CNN Public Editor: tabloid tendencies

Since last year, CNN ratings are down 73 percent. Without the daily spectacle of Donald Trump as president, cable news producers appear to be seeking other dramatic narratives. The network’s exaggerated tone and graphic content increasingly pushes it into the realm of tabloid-like material. 

This trend emerged in September with the death of Gabby Petito, a young woman allegedly killed by her boyfriend. I’ve been told that producers justified that coverage due to the abundance of available Instagram material. But the accessibility of photographs doesn’t make a story newsworthy––it makes it convenient infotainment.

In early November, CNN aired a segment about a Texas family struggling with inflation. A mother of nine complained that  the cost of milk had risen forty percent since June. But a quick fact check shows that the average price of milk in Dallas has increased about ten percent in that timeframe, and inflation overall is up only 1.5 percent. The struggle of the middle class is a worthwhile topic, but it’s incumbent on CNN to catch exaggerations. 

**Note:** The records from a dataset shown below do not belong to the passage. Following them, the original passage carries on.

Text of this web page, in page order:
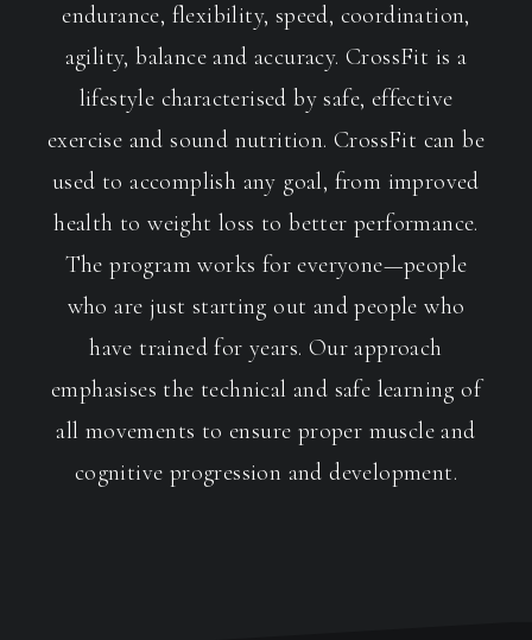
endurance, flexibility, speed, coordination,
agility, balance and accuracy. CrossFit is a
lifestyle characterised by safe, effective
exercise and sound nutrition. CrossFit can be
used to accomplish any goal, from improved
health to weight loss to better performance.
The program works for everyone—people
who are just starting out and people who
have trained for years. Our approach
emphasises the technical and safe learning of
all movements to ensure proper muscle and
cognitive progression and development.

Also recently, in covering Alec Baldwin’s involvement in the death of cinematographer Halyna Hutchins, CNN relied on paparazzi to get their story. Photographers had been stalking the actor for over a week when he finally capitulated. On a roadside near the small town where he’s been trying to hide away, Baldwin stopped his car to talk to the cameras. The most cringeworthy—and telling—moment came when a cameraman admitted he didn’t remember the name of the woman killed. Still, CNN aired that video.

That is not ethical journalism. TV news producers didn’t stop to think about the lives that are at stake in their race to get their video on the air. What’s more, by airing that material, reputable outlets like CNN encourage and enable similar tactics in the future. 

We may be living in an era where we’ve lost an understanding of what makes good journalism, not gossip, in TV news. As a reminder, the Society of Professional Journalists provides useful guidance: “Ethical journalism treats sources, subjects, colleagues and members of the public as human beings deserving of respect.”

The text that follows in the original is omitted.